In the new era, automated platforms will become more common and help us quantify complex anatomic structures and function, and compute in vivo cardiac hydraulics with little to no user input. Recently, commercial vendors have introduced a variety of automated platforms to clinicians. The use of artificial intelligence in the operating room helped considerably in the quantification of functional mitral regurgitation and predicting annuloplasty band length in mitral repairs. The need for this technology in the perioperative arena is becoming even more evident in catheter-based interventions. Indeed, such interventions rely on the geometric measurements provided by the echocardiographer. Platforms that provide nearly immediate, reproducible, and accurate ventricular and valvular assessments are clearly valuable.
In the early 1970’s, the pioneers of perioperative imaging commented that “considerable technical skill and practice [were] required to recognize the echocardiographic patterns,” and hinted at the need for automation. Unfortunately, even in 2017, perioperative echocardiography still remains far from perfect. Clinicians pressed for time frequently employing the time-honored “eyeball” method.
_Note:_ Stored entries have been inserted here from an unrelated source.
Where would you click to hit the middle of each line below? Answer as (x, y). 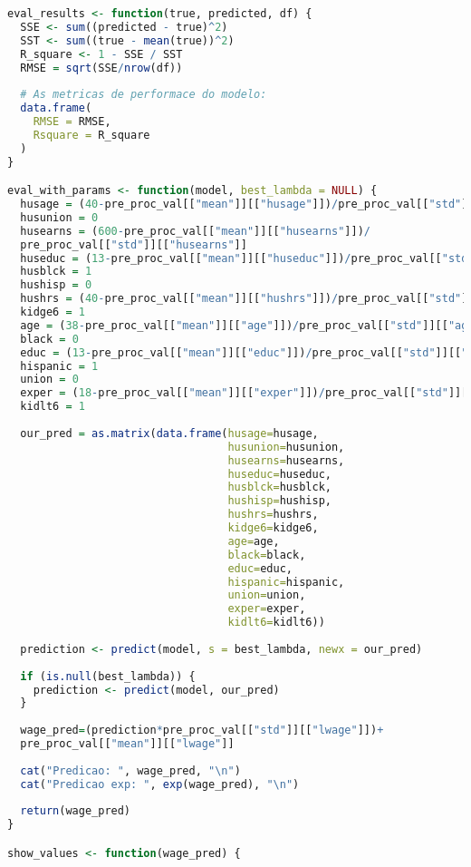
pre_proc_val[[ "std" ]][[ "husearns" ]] (134, 244)
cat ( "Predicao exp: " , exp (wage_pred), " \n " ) (160, 784)
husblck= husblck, (279, 487)
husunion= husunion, (286, 447)
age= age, (254, 541)
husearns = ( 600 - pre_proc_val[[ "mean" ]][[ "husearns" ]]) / (195, 231)
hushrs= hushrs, (273, 515)
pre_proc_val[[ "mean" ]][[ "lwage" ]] (127, 744)
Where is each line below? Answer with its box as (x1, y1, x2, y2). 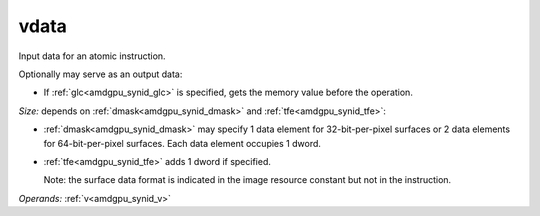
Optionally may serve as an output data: (18, 68, 183, 80)
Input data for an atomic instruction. (18, 50, 166, 62)
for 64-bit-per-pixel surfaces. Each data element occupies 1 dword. (43, 137, 322, 149)
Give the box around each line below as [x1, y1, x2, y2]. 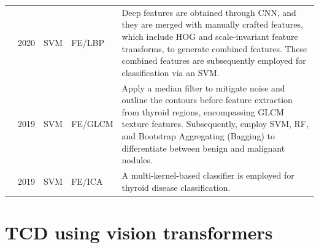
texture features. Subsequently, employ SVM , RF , [121, 117, 309, 130]
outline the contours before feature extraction [121, 93, 293, 106]
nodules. [121, 153, 153, 166]
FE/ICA [71, 174, 103, 187]
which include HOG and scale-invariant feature [121, 29, 298, 42]
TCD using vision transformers [5, 219, 273, 244]
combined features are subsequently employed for [121, 54, 306, 67]
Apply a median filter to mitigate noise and [121, 81, 285, 94]
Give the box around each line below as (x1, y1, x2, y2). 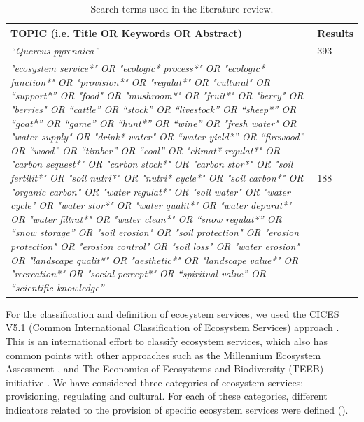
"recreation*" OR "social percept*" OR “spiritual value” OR (10, 266, 266, 281)
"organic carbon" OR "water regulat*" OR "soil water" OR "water (10, 184, 290, 198)
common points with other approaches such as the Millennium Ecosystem (6, 347, 321, 362)
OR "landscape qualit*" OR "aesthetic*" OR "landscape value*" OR (10, 252, 299, 267)
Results (317, 25, 353, 40)
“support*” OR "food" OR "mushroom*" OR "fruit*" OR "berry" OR (10, 88, 304, 103)
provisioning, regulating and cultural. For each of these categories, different (6, 388, 328, 403)
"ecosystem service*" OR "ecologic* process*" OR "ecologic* (10, 61, 265, 75)
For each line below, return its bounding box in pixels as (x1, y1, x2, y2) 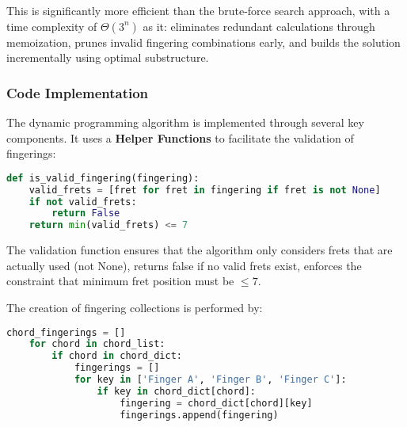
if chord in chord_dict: (51, 350, 182, 362)
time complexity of (6, 17, 97, 34)
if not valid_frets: (29, 196, 137, 208)
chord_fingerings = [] (6, 326, 126, 338)
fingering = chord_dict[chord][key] (120, 397, 313, 409)
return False (51, 208, 120, 219)
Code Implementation (6, 82, 149, 102)
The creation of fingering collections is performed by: (6, 299, 263, 315)
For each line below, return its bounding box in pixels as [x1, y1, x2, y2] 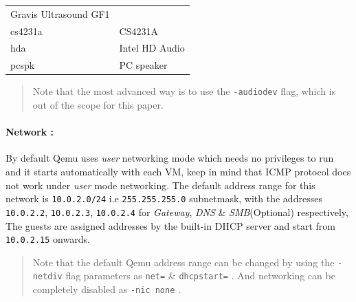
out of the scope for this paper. [32, 98, 164, 112]
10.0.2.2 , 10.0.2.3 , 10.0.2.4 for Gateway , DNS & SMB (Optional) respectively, [5, 204, 348, 219]
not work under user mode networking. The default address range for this [5, 177, 315, 192]
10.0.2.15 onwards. [5, 232, 90, 246]
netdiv [32, 272, 63, 282]
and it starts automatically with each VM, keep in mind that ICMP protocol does [5, 164, 351, 179]
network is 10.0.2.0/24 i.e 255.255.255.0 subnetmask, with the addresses [5, 191, 322, 206]
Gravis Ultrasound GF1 [10, 6, 110, 21]
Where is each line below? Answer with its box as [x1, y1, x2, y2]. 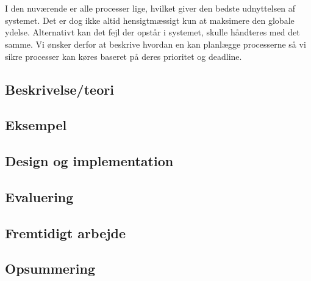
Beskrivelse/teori [5, 79, 114, 98]
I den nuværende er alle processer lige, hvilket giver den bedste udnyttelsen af [5, 2, 296, 15]
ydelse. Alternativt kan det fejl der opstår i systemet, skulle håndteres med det [5, 26, 300, 38]
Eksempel [5, 115, 67, 134]
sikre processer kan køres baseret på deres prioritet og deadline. [5, 49, 242, 62]
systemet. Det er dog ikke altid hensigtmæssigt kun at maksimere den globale [5, 13, 295, 26]
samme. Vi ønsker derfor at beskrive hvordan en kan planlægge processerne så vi [5, 37, 306, 50]
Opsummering [5, 259, 95, 278]
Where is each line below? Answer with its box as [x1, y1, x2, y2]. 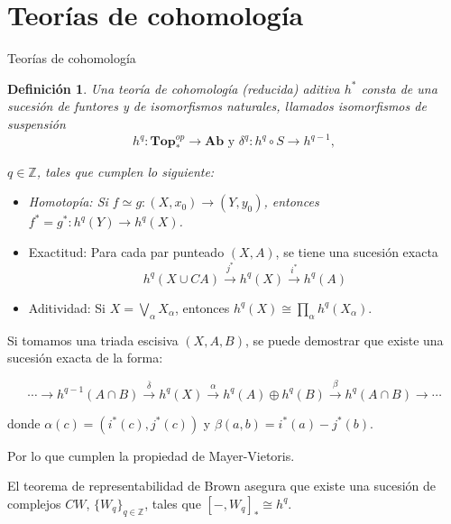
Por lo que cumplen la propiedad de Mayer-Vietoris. [7, 446, 295, 464]
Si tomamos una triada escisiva [7, 330, 179, 349]
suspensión [7, 114, 66, 133]
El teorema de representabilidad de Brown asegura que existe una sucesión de [7, 476, 436, 495]
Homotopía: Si [28, 192, 108, 211]
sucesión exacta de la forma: [7, 348, 163, 367]
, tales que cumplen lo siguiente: [36, 161, 215, 180]
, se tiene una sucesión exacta [275, 242, 438, 261]
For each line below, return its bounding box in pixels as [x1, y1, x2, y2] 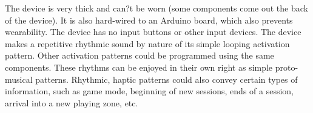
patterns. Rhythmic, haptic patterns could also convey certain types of [35, 73, 298, 85]
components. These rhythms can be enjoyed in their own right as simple [5, 60, 273, 73]
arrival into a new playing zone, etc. [5, 96, 138, 109]
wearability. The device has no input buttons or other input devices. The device [5, 25, 301, 38]
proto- [275, 60, 298, 73]
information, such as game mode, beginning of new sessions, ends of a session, [5, 85, 294, 97]
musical [5, 73, 33, 85]
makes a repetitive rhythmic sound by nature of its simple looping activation [5, 37, 290, 50]
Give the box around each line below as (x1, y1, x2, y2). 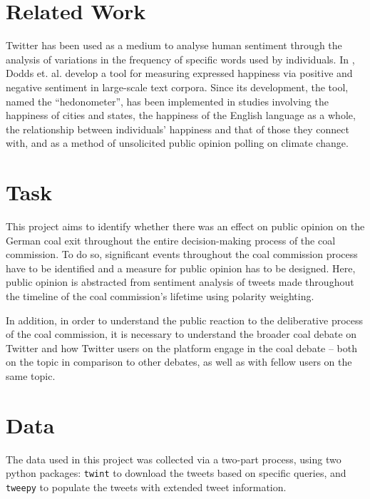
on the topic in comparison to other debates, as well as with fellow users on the (6, 354, 352, 369)
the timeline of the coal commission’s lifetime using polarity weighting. (6, 288, 314, 303)
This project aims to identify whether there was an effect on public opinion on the (6, 219, 365, 233)
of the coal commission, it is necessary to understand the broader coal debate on (6, 326, 357, 341)
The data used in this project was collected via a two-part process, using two (6, 451, 341, 466)
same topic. (6, 368, 56, 383)
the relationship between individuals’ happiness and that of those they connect (6, 121, 349, 136)
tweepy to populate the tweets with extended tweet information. (6, 479, 287, 494)
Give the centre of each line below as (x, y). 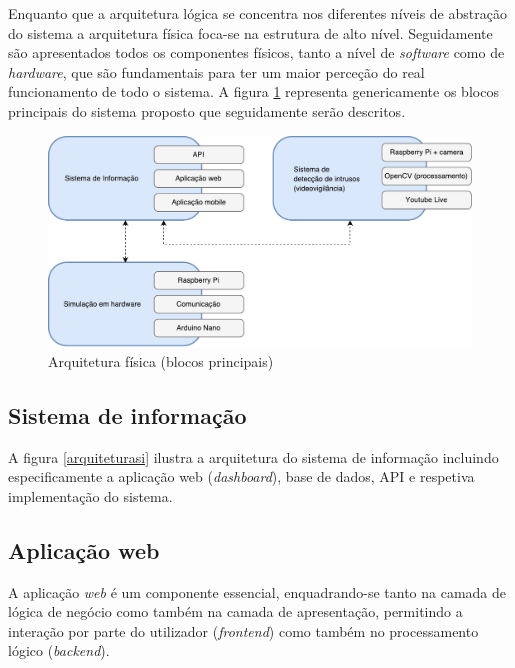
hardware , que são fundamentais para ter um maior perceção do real (216, 71)
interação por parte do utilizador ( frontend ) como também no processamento (243, 630)
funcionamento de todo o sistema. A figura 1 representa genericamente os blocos (253, 91)
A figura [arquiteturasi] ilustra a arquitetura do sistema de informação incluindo (253, 456)
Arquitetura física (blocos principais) (161, 360)
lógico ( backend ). (59, 650)
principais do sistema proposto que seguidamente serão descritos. (207, 110)
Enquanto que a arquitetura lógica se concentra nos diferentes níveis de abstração (257, 13)
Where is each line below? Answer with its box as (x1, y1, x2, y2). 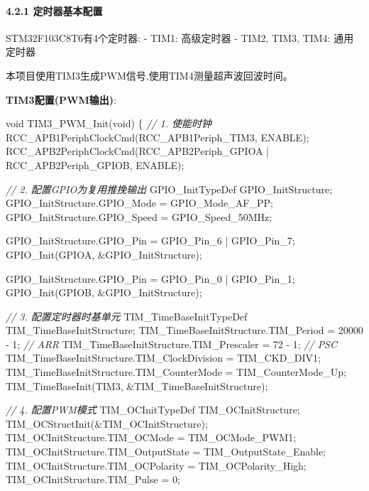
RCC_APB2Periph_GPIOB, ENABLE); (6, 157, 184, 172)
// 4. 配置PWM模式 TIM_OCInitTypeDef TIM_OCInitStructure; (6, 402, 300, 417)
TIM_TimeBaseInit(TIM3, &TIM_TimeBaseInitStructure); (6, 378, 268, 393)
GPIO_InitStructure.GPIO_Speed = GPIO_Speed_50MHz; (6, 209, 272, 224)
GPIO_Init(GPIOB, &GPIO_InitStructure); (6, 285, 202, 300)
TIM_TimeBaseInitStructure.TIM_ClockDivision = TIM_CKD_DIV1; (6, 350, 321, 365)
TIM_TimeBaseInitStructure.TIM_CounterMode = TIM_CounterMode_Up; (6, 365, 346, 379)
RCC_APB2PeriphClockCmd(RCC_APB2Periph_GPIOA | (6, 144, 269, 158)
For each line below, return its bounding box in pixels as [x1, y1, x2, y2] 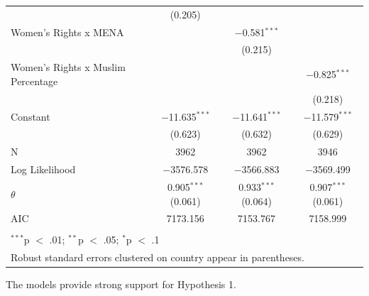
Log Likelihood [11, 162, 76, 177]
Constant [11, 109, 50, 124]
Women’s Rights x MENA [11, 24, 124, 39]
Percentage [11, 73, 58, 88]
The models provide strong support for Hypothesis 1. [6, 277, 236, 292]
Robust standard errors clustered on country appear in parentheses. [11, 250, 304, 265]
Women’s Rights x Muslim [11, 60, 126, 75]
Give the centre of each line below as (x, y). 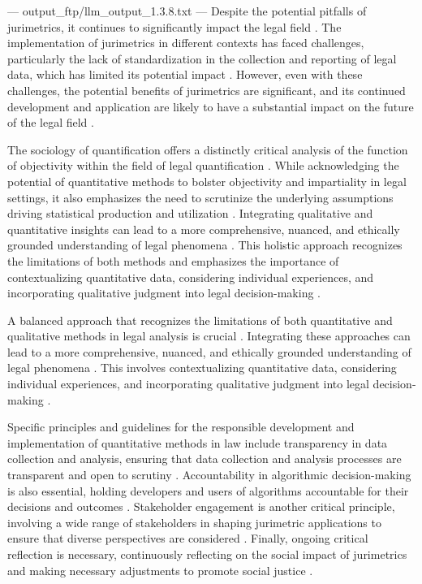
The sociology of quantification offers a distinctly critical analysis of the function (208, 149)
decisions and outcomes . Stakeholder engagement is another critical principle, (201, 506)
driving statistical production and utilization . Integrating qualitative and (190, 213)
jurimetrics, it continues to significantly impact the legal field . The (174, 26)
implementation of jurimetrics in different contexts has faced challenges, (186, 43)
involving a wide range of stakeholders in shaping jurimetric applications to (194, 522)
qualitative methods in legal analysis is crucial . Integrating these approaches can (209, 336)
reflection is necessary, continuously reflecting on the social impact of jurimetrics (207, 554)
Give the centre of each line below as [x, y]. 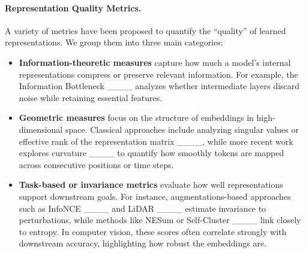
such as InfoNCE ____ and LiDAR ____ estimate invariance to [142, 208]
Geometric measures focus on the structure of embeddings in [136, 118]
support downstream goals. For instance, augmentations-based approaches [155, 196]
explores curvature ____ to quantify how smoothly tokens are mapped [151, 153]
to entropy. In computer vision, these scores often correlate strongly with [153, 231]
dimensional [41, 129]
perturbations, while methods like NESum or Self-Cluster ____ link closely [160, 220]
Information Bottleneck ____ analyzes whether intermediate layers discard [159, 86]
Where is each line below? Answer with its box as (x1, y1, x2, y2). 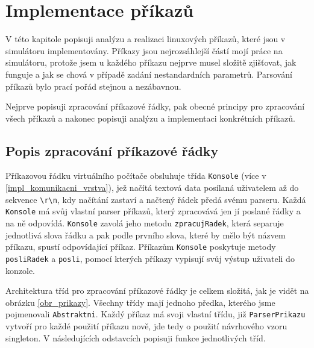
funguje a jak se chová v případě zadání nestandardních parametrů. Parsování (5, 67, 292, 80)
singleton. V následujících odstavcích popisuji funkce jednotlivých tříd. (5, 331, 266, 344)
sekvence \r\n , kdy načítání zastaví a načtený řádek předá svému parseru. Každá (5, 193, 306, 205)
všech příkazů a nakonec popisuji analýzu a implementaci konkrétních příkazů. (5, 111, 295, 124)
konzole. (5, 264, 35, 276)
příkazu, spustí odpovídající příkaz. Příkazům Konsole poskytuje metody (5, 240, 276, 253)
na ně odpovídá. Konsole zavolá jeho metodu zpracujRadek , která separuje (5, 217, 284, 229)
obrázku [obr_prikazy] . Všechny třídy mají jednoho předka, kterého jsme (5, 296, 275, 308)
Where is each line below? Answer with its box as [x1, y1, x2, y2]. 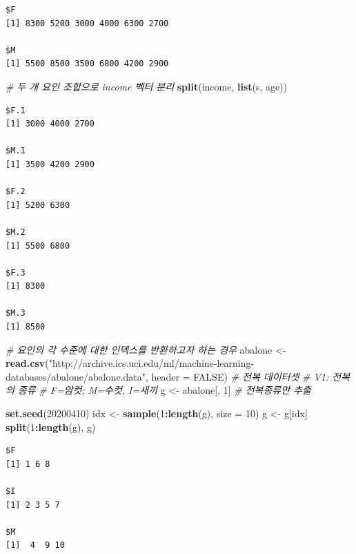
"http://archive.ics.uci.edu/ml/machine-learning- [48, 356, 255, 370]
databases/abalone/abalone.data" [6, 369, 146, 383]
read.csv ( [6, 356, 49, 370]
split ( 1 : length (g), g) [6, 419, 96, 434]
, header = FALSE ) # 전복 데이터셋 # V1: [145, 369, 329, 383]
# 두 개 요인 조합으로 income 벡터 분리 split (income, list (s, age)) [6, 79, 288, 93]
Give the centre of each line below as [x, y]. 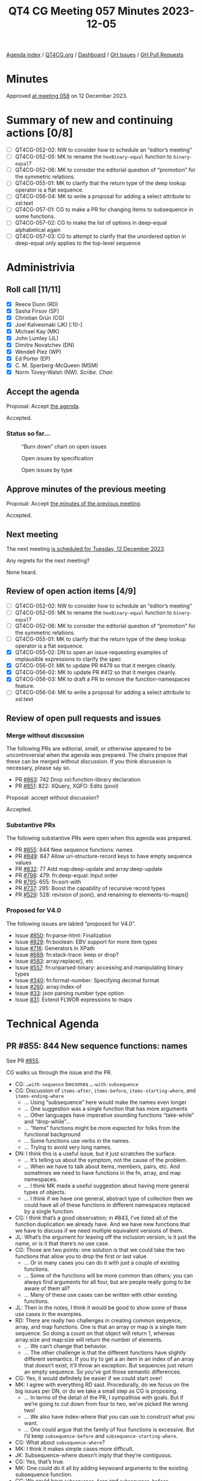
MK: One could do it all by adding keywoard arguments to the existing [101, 1468]
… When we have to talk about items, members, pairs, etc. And [102, 1166]
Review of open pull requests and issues [84, 718]
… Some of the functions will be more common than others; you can [108, 1275]
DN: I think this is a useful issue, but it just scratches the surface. [96, 1153]
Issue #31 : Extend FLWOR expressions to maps [74, 999]
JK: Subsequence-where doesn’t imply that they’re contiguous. [93, 1455]
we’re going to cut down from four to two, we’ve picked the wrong [106, 1404]
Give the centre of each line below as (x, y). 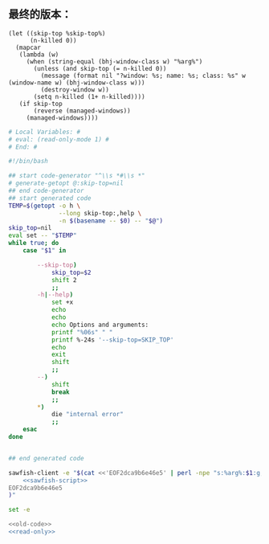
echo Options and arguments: (100, 325)
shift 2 (64, 280)
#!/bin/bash (28, 162)
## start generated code (50, 198)
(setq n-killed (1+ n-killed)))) (90, 96)
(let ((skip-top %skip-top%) (57, 33)
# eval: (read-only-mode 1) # (59, 139)
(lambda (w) (39, 55)
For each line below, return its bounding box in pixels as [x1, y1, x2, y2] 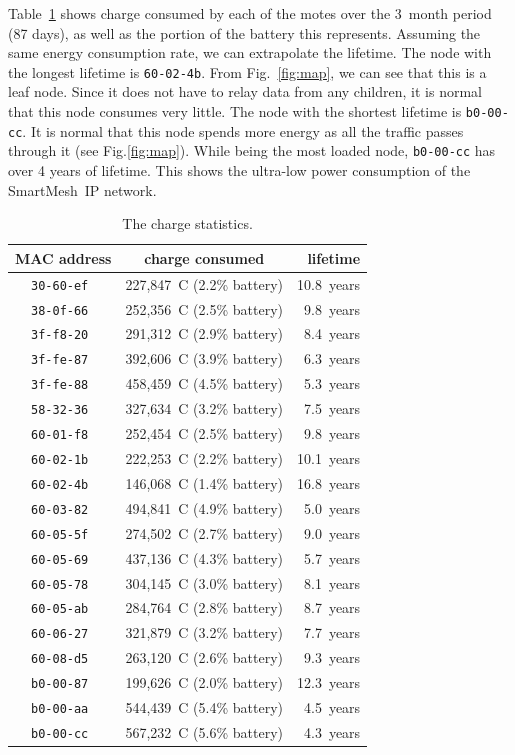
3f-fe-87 [31, 353, 89, 368]
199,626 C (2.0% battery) [125, 672, 283, 693]
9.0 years [304, 522, 361, 543]
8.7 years [304, 597, 361, 618]
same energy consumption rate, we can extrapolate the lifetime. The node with [8, 42, 492, 63]
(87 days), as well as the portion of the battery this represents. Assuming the [8, 22, 481, 43]
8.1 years [304, 572, 361, 593]
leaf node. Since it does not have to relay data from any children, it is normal [8, 81, 482, 102]
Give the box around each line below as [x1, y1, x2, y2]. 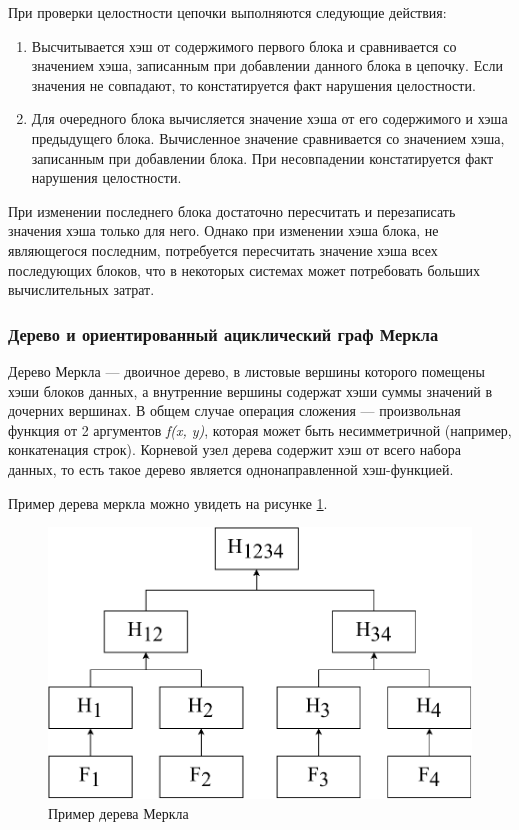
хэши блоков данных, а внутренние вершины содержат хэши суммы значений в [8, 380, 493, 401]
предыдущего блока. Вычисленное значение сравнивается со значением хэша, [31, 127, 505, 148]
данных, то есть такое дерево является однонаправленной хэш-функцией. [8, 458, 454, 479]
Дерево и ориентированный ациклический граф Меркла [8, 321, 439, 346]
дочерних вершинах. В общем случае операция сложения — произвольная [8, 400, 461, 421]
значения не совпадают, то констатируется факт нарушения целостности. [31, 74, 476, 95]
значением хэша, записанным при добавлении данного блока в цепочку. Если [31, 55, 503, 76]
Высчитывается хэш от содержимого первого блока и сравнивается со [31, 35, 457, 56]
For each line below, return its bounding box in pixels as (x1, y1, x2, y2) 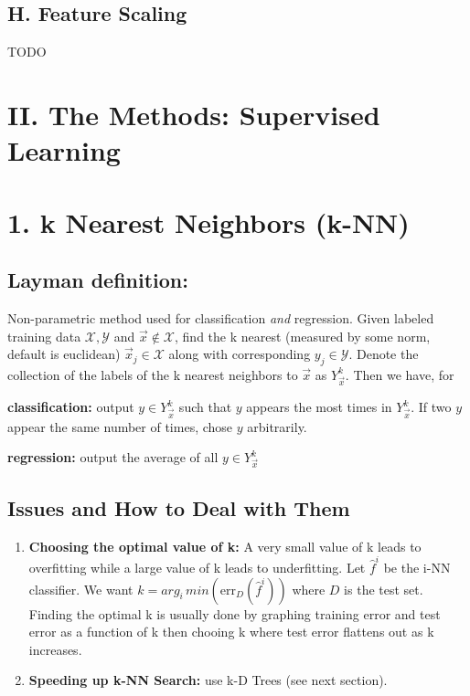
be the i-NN (383, 557, 451, 576)
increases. (28, 639, 82, 659)
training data (7, 326, 81, 345)
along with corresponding (168, 344, 311, 364)
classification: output (7, 397, 134, 417)
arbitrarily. (247, 417, 307, 436)
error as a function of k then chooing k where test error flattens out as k (28, 622, 434, 641)
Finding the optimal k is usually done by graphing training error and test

The pressure for immediate answers in the time sensitive perioperative environment often precludes detailed three-dimensional analyses of cardiac structures, particularly while managing unstable patients. New intelligent platforms enable the perioperative echocardiographer to perform high quality sophisticated and detailed dynamic analyses on three-dimensional data sets with just the push of a button. One of the most important factors in the development of this technology will be a tight collaboration between our industry partners developing the software and clinicians to ensure that the data algorithms generate answers relevant to the perioperative environment and truly enhance consistency, quality and workflow. The use of intelligent algorithms in echocardiography is still in its infancy and perhaps, while we are myopically focused on immediate clinical needs, it is admittedly hard for us to see beyond the horizon. However, if the computer scientists are correct, the eventual question may not be if we will need artificial intelligence in echocardiography, but rather if the algorithms will need us.
Frederick C. Cobey, MD, MPH, FASE, an Assistant Professor of Anesthesiology and Division Chief of Cardiac Anesthesiology at Tufts Medical Center, is a member of the ASE Council on Perioperative Echocardiography Steering Committee.